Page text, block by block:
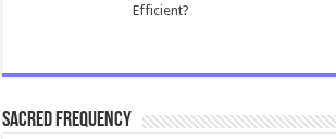
Efficient?
Sacred Frequency
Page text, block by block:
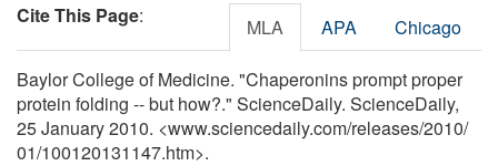
Cite This Page: MLA APA Chicago
Baylor College of Medicine. "Chaperonins prompt proper
protein folding -- but how?." ScienceDaily. ScienceDaily,
25 January 2010. <www.sciencedaily.com/releases/2010/
01/100120131147.htm>.
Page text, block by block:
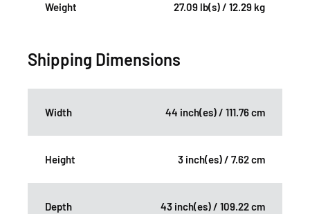
Weight 27.09 lb(s) / 12.29 kg
Shipping Dimensions
Width 44 inch(es) / 111.76 cm
Height 3 inch(es) / 7.62 cm
Depth 43 inch(es) / 109.22 cm
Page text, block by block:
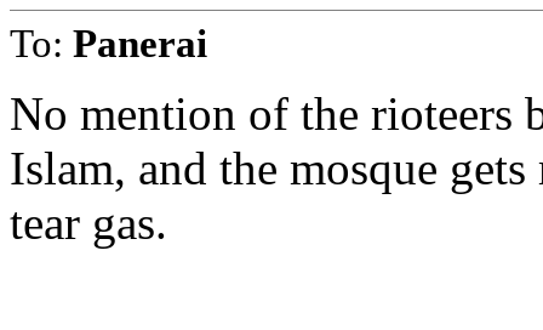
To: Panerai
No mention of the rioteers
Islam, and the mosque
tear gas.
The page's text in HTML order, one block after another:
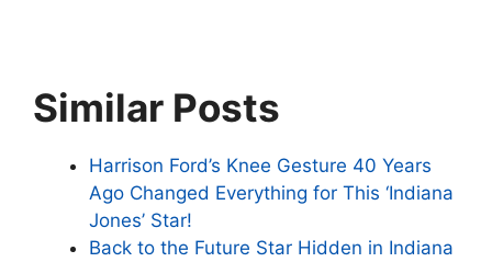
Similar Posts
Harrison Ford’s Knee Gesture 40 Years
Ago Changed Everything for This ‘Indiana
Jones’ Star!
Back to the Future Star Hidden in Indiana
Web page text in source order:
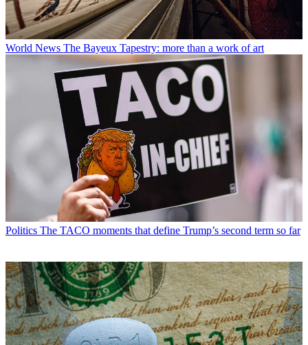
World News The Bayeux Tapestry: more than a work of art
Politics The TACO moments that define Trump’s second term so far
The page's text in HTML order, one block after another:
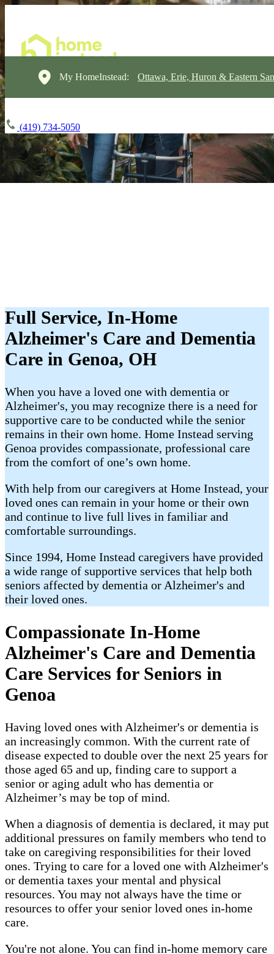
My HomeInstead: Ottawa, Erie, Huron & Eastern
(419) 734-5050
Full Service, In-Home
Alzheimer's Care and Dementia
Care in Genoa, OH
When you have a loved one with dementia or
Alzheimer's, you may recognize there is a need for
supportive care to be conducted while the senior
remains in their own home. Home Instead serving
Genoa provides compassionate, professional care
from the comfort of one’s own home.
With help from our caregivers at Home Instead, your
loved ones can remain in your home or their own
and continue to live full lives in familiar and
comfortable surroundings.
Since 1994, Home Instead caregivers have provided
a wide range of supportive services that help both
seniors affected by dementia or Alzheimer's and
their loved ones.
Compassionate In-Home
Alzheimer's Care and Dementia
Care Services for Seniors in
Genoa
Having loved ones with Alzheimer's or dementia is
an increasingly common. With the current rate of
disease expected to double over the next 25 years for
those aged 65 and up, finding care to support a
senior or aging adult who has dementia or
Alzheimer’s may be top of mind.
When a diagnosis of dementia is declared, it may put
additional pressures on family members who tend to
take on caregiving responsibilities for their loved
ones. Trying to care for a loved one with Alzheimer's
or dementia taxes your mental and physical
resources. You may not always have the time or
resources to offer your senior loved ones in-home
care.
You're not alone. You can find in-home memory care
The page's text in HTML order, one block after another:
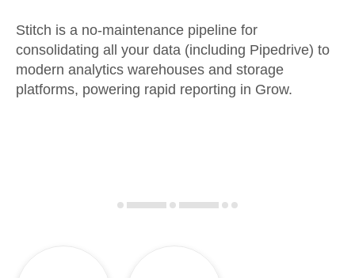
Embedding
Transformation & Quality
Analysis Tools
Sign in
Try it free
Stitch is a no-maintenance pipeline for
consolidating all your data (including Pipedrive) to
modern analytics warehouses and storage
platforms, powering rapid reporting in Grow.
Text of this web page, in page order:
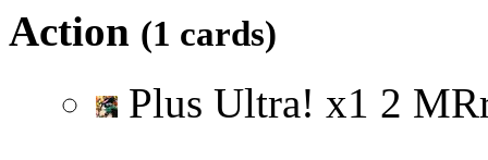
Action (1 cards)
Plus Ultra! x1 2 MR
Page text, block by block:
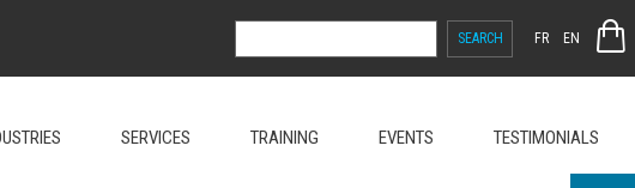
SEARCH
FR EN
SERVICES TRAINING EVENTS TESTIMONIALS
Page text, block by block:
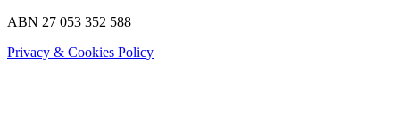
ABN 27 053 352 588
Privacy & Cookies Policy
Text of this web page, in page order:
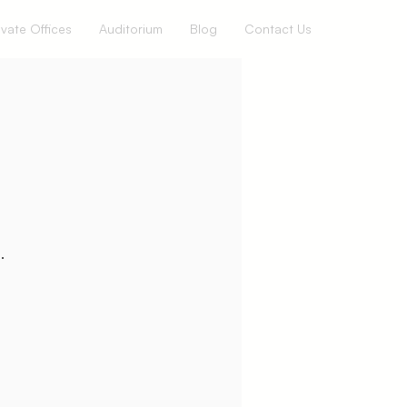
Offices Auditorium Blog Contact Us
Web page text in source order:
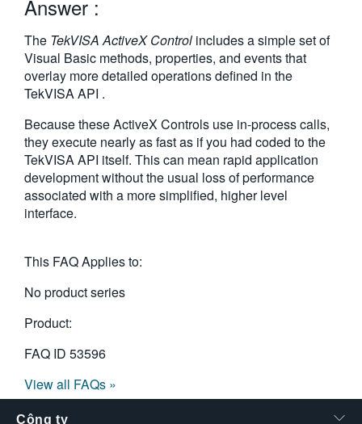
日本語
한국어
繁體中文
Answer :
The TekVISA ActiveX Control includes a simple set of
Visual Basic methods, properties, and events that
overlay more detailed operations defined in the
TekVISA API .
Because these ActiveX Controls use in-process calls,
they execute nearly as fast as if you had coded to the
TekVISA API itself. This can mean rapid application
development without the usual loss of performance
associated with a more simplified, higher level
interface.
This FAQ Applies to:
No product series
Product:
FAQ ID 53596
View all FAQs »
Công ty
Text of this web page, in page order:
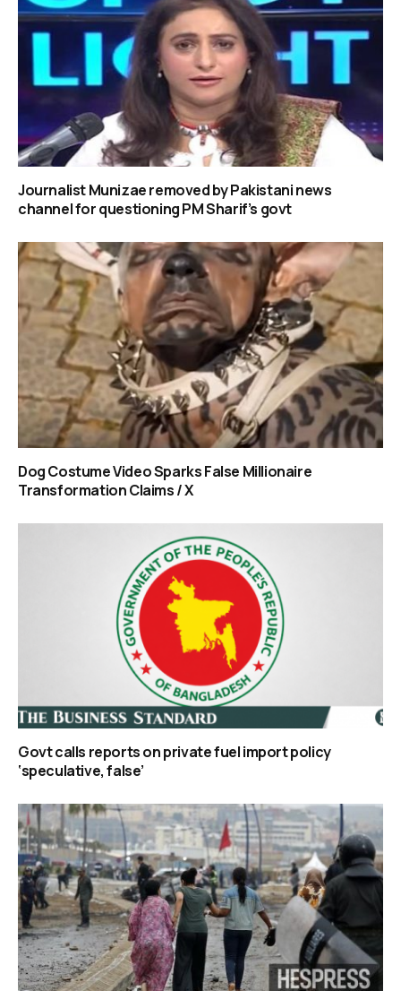
Journalist Munizae removed by Pakistani news
channel for questioning PM Sharif’s govt
Dog Costume Video Sparks False Millionaire
Transformation Claims / X
Govt calls reports on private fuel import policy
‘speculative, false’
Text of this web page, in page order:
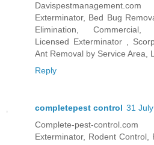
Exterminator, Bed Bug
Elimination, Commercial,
Licensed Exterminator ,
Ant Removal by Service Area,
Reply
completepest control 31
Complete-pest-
Exterminator, Rodent Control,
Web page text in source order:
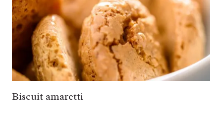
Biscuit amaretti
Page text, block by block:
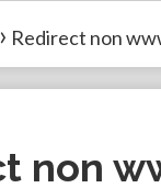
› Redirect non
non
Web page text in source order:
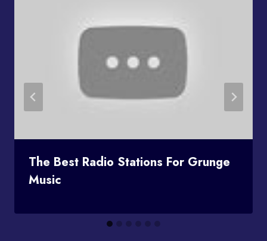
The Best Radio Stations For Grunge
Music
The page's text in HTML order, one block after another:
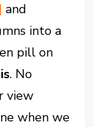
and
into a
pill on
. No
view
when we
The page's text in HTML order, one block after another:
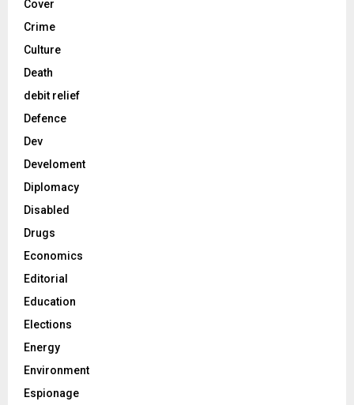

--- --- ---

*PROBLEM TO WORK ON:* Write the listing out in full, exactly; no images.

*RESULT:*
Page text, block by block:
Efficient?
Sacred Frequency
Page text, block by block:
Cite This Page: MLA APA Chicago
Baylor College of Medicine. "Chaperonins prompt proper
protein folding -- but how?." ScienceDaily. ScienceDaily,
25 January 2010. <www.sciencedaily.com/releases/2010/
01/100120131147.htm>.
Page text, block by block:
Weight 27.09 lb(s) / 12.29 kg
Shipping Dimensions
Width 44 inch(es) / 111.76 cm
Height 3 inch(es) / 7.62 cm
Depth 43 inch(es) / 109.22 cm
Page text, block by block:
To: Panerai
No mention of the rioteers
Islam, and the mosque
tear gas.
The page's text in HTML order, one block after another:
Similar Posts
Harrison Ford’s Knee Gesture 40 Years
Ago Changed Everything for This ‘Indiana
Jones’ Star!
Back to the Future Star Hidden in Indiana
Web page text in source order:
World News The Bayeux Tapestry: more than a work of art
Politics The TACO moments that define Trump’s second term so far
The page's text in HTML order, one block after another:
My HomeInstead: Ottawa, Erie, Huron & Eastern
(419) 734-5050
Full Service, In-Home
Alzheimer's Care and Dementia
Care in Genoa, OH
When you have a loved one with dementia or
Alzheimer's, you may recognize there is a need for
supportive care to be conducted while the senior
remains in their own home. Home Instead serving
Genoa provides compassionate, professional care
from the comfort of one’s own home.
With help from our caregivers at Home Instead, your
loved ones can remain in your home or their own
and continue to live full lives in familiar and
comfortable surroundings.
Since 1994, Home Instead caregivers have provided
a wide range of supportive services that help both
seniors affected by dementia or Alzheimer's and
their loved ones.
Compassionate In-Home
Alzheimer's Care and Dementia
Care Services for Seniors in
Genoa
Having loved ones with Alzheimer's or dementia is
an increasingly common. With the current rate of
disease expected to double over the next 25 years for
those aged 65 and up, finding care to support a
senior or aging adult who has dementia or
Alzheimer’s may be top of mind.
When a diagnosis of dementia is declared, it may put
additional pressures on family members who tend to
take on caregiving responsibilities for their loved
ones. Trying to care for a loved one with Alzheimer's
or dementia taxes your mental and physical
resources. You may not always have the time or
resources to offer your senior loved ones in-home
care.
You're not alone. You can find in-home memory care
The page's text in HTML order, one block after another:
Embedding
Transformation & Quality
Analysis Tools
Sign in
Try it free
Stitch is a no-maintenance pipeline for
consolidating all your data (including Pipedrive) to
modern analytics warehouses and storage
platforms, powering rapid reporting in Grow.
Text of this web page, in page order:
Action (1 cards)
Plus Ultra! x1 2 MR
Page text, block by block:
SEARCH
FR EN
SERVICES TRAINING EVENTS TESTIMONIALS
Page text, block by block:
ABN 27 053 352 588
Privacy & Cookies Policy
Text of this web page, in page order:
Offices Auditorium Blog Contact Us
Web page text in source order:
日本語
한국어
繁體中文
Answer :
The TekVISA ActiveX Control includes a simple set of
Visual Basic methods, properties, and events that
overlay more detailed operations defined in the
TekVISA API .
Because these ActiveX Controls use in-process calls,
they execute nearly as fast as if you had coded to the
TekVISA API itself. This can mean rapid application
development without the usual loss of performance
associated with a more simplified, higher level
interface.
This FAQ Applies to:
No product series
Product:
FAQ ID 53596
View all FAQs »
Công ty
Text of this web page, in page order:
Journalist Munizae removed by Pakistani news
channel for questioning PM Sharif’s govt
Dog Costume Video Sparks False Millionaire
Transformation Claims / X
Govt calls reports on private fuel import policy
‘speculative, false’
Text of this web page, in page order:
Exterminator, Bed Bug
Elimination, Commercial,
Licensed Exterminator ,
Ant Removal by Service Area,
Reply
completepest control 31
Complete-pest-
Exterminator, Rodent Control,
Web page text in source order:
Biscuit amaretti
Page text, block by block:
› Redirect non
non
Web page text in source order:
The Best Radio Stations For Grunge
Music
The page's text in HTML order, one block after another:
and
into a
pill on
. No
view
when we
The page's text in HTML order, one block after another:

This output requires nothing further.